■ Action item ■
Please return every line from the entries that has the string "inverse" in it.

[Extracted records]
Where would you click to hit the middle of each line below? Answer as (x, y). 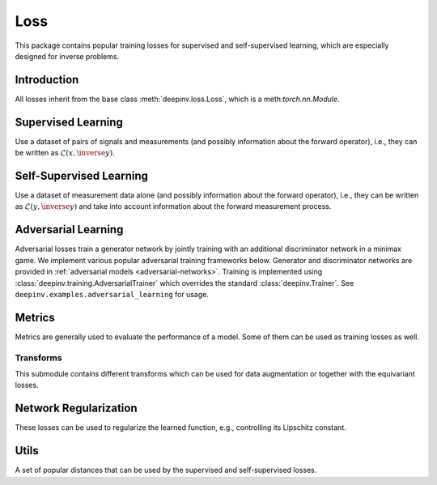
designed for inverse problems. (67, 56)
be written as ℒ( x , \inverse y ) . (65, 153)
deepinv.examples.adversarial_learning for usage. (112, 294)
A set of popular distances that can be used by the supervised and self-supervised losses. (166, 470)
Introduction (47, 80)
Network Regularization (76, 408)
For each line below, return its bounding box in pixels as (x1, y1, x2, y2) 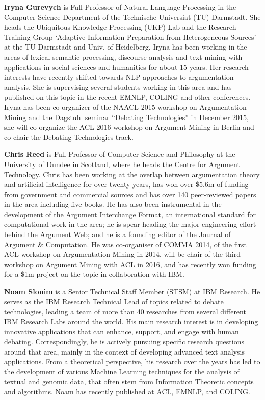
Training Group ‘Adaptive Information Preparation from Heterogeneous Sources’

■ Response to the exercise ■
designed for inverse problems. (67, 56)
be written as ℒ( x , \inverse y ) . (65, 153)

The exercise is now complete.